Gracious

Here is one of my core beliefs: specialization is good. You shouldn’t try to be able to do everything; you should focus on developing your core strengths as much as possible and outsource or delegate most of everything else.

However, there’s a dark side to that philosophy. Once you adopt the mantra that you should be good at your “thing” and not worry too much about trying to be a jack-of-all-trades, you can then become too dismissive of things you aren’t good at.

Just because you aren’t good at something doesn’t mean you shouldn’t ever do it.

First, your life doesn’t have to be an endless pursuit of efficiency. I’m not a skilled auto mechanic; if something were wrong with my car, the best thing for me to do would be to pay money to a specialist to have it fixed. But that doesn’t mean I shouldn’t ever tinker around with my car. It can be fun to learn things, and it can still be valuable – even moving from “totally ignorant” to “basic knowledge” can help you interact with experts better, saving time and money all around.

But it’s also just good for the soul to recognize that the world is full of things to be good at, and you won’t be good at all of them. It gives you a deeper appreciation of your fellow humans and their myriad skills and talents.

Plus, botching stuff on a regular basis both keeps you humble and gives you a lot of information about the world. The best ideas come from disasters.
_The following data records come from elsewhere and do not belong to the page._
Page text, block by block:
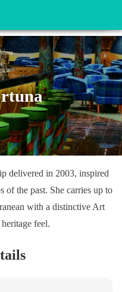
delivered in 2003, inspired
of the past. She carries up to
with a distinctive Art
feel.
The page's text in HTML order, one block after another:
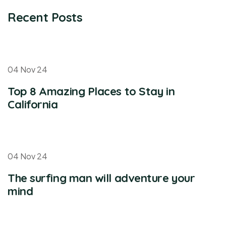
Recent Posts
04 Nov 24
Top 8 Amazing Places to Stay in
California
04 Nov 24
The surfing man will adventure your
mind
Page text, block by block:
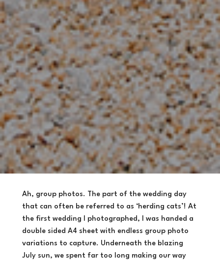
Ah, group photos. The part of the wedding day
that can often be referred to as ‘herding cats’! At
the first wedding I photographed, I was handed a
double sided A4 sheet with endless group photo
variations to capture. Underneath the blazing
July sun, we spent far too long making our way
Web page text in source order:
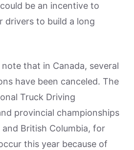
be an incentive to
drivers to build a long
that in Canada, several
have been canceled. The
Truck Driving
provincial championships
British Columbia, for
this year because of
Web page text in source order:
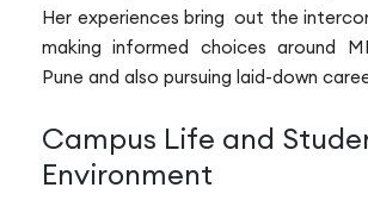
Her experiences bring out the
making informed choices around
Pune and also pursuing laid-down
Campus Life and
Environment
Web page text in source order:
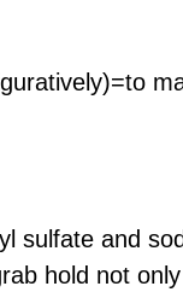
sulfate and
hold not
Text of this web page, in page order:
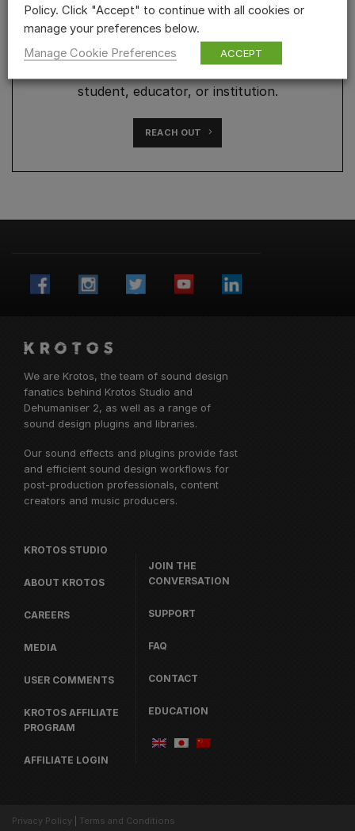
Educational Discounts
student, educator, or institution.
REACH OUT
We are Krotos, the team of sound design
fanatics behind Krotos Studio and
Dehumaniser 2, as well as a range of
sound design plugins and libraries.
Our sound effects and plugins provide fast
and efficient sound design workflows for
post-production professionals, content
creators and music producers.
KROTOS STUDIO
ABOUT KROTOS
CAREERS
MEDIA
USER COMMENTS
KROTOS AFFILIATE
PROGRAM
AFFILIATE LOGIN
JOIN THE
CONVERSATION
SUPPORT
FAQ
CONTACT
EDUCATION
Privacy Policy Terms and Conditions
Policy. Click "Accept" to continue with all cookies or
manage your preferences below.
Manage Cookie Preferences
ACCEPT
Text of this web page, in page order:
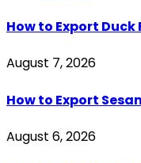
How to Export
August 7, 2026
How to Export
August 6, 2026
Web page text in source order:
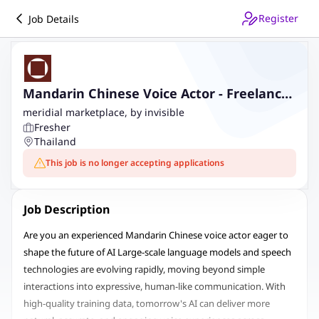
Job Details Register
Mandarin Chinese Voice Actor - Freelance
AI Trainer Project
meridial marketplace, by invisible
Fresher
Thailand
This job is no longer accepting applications
Job Description
Are you an experienced Mandarin Chinese voice actor eager to
shape the future of AI Large-scale language models and speech
technologies are evolving rapidly, moving beyond simple
interactions into expressive, human-like communication. With
high-quality training data, tomorrow's AI can deliver more
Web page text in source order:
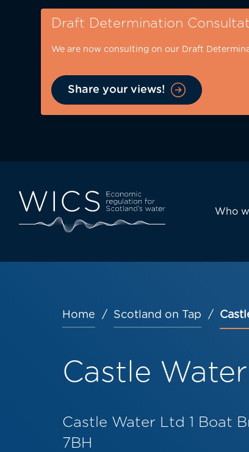
Draft Determination
We are now consulting on our Draft
Share your views!
desktop
Who
Breadcrumb
Home Scotland on Tap
Castle Water
Castle Water Ltd 1 Boat
7BH
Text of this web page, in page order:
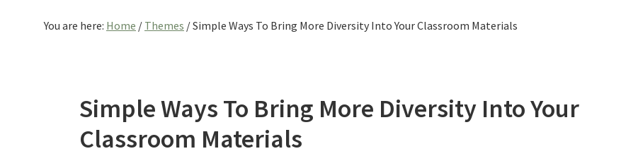
You are here: Home / Themes /Simple Ways To Bring More Diversity Into Your Classroom Materials
Simple Ways To Bring More Diversity Into Your
Classroom Materials
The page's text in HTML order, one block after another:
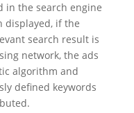
in the search engine
displayed, if the
search result is
network, the ads
algorithm and
defined keywords
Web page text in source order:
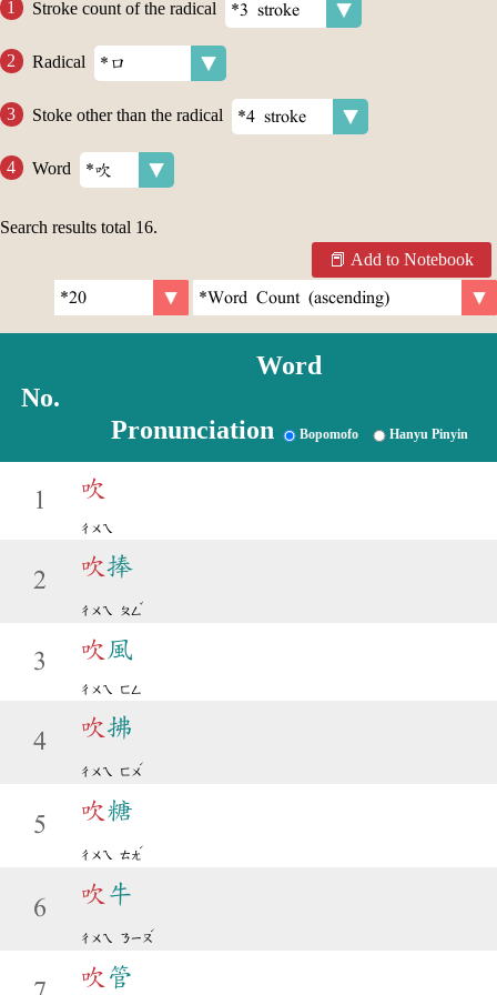
Stroke count of the radical
Radical
Stoke other than the radical
Word
Search results total 16.
Add to Notebook
No.
Word
Pronunciation Bopomofo Hanyu Pinyin
1 吹
ㄔㄨㄟ
2
吹捧
ㄔㄨㄟ ㄆㄥ
ˇ
3 吹 風
ㄔㄨㄟ ㄈㄥ
4
吹拂
ㄔㄨㄟ ㄈㄨ
ˊ
5
吹糖
ㄔㄨㄟ ㄊㄤ
ˊ
6
吹 牛
ㄔㄨㄟ ㄋㄧㄡ
ˊ
吹 管
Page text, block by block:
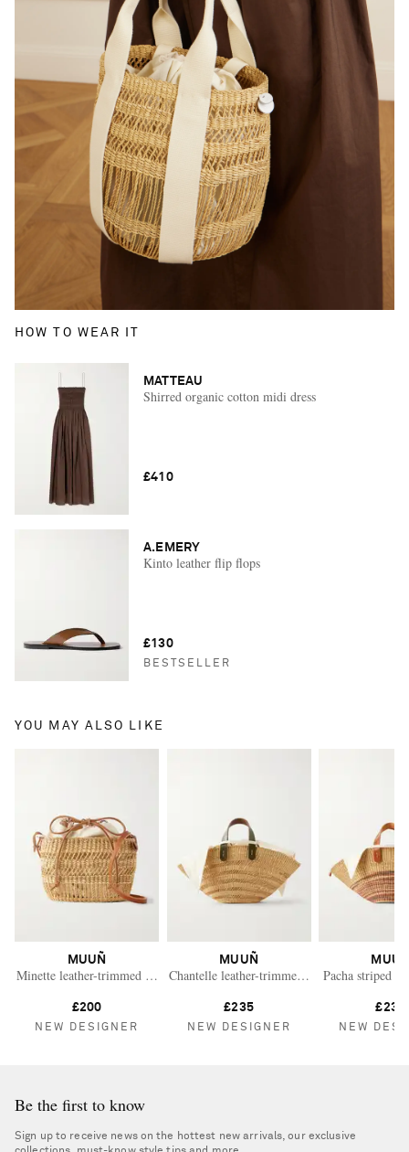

So I still believe that when it comes to carving out your place in the world, it’s good to find the thing you’re good at and dive in. When you’re serious about personal development and in that mental space, you should be spending that time improving your core strengths, not trying to overcome every little thing you’re not good at. But when you’re just living your life – in leisure, relaxing, exploring the universe – be eager to lose. Lose graciously, and watch the world pour information and inspiration onto you that you can take back with you to your tower of victory, to build it even higher.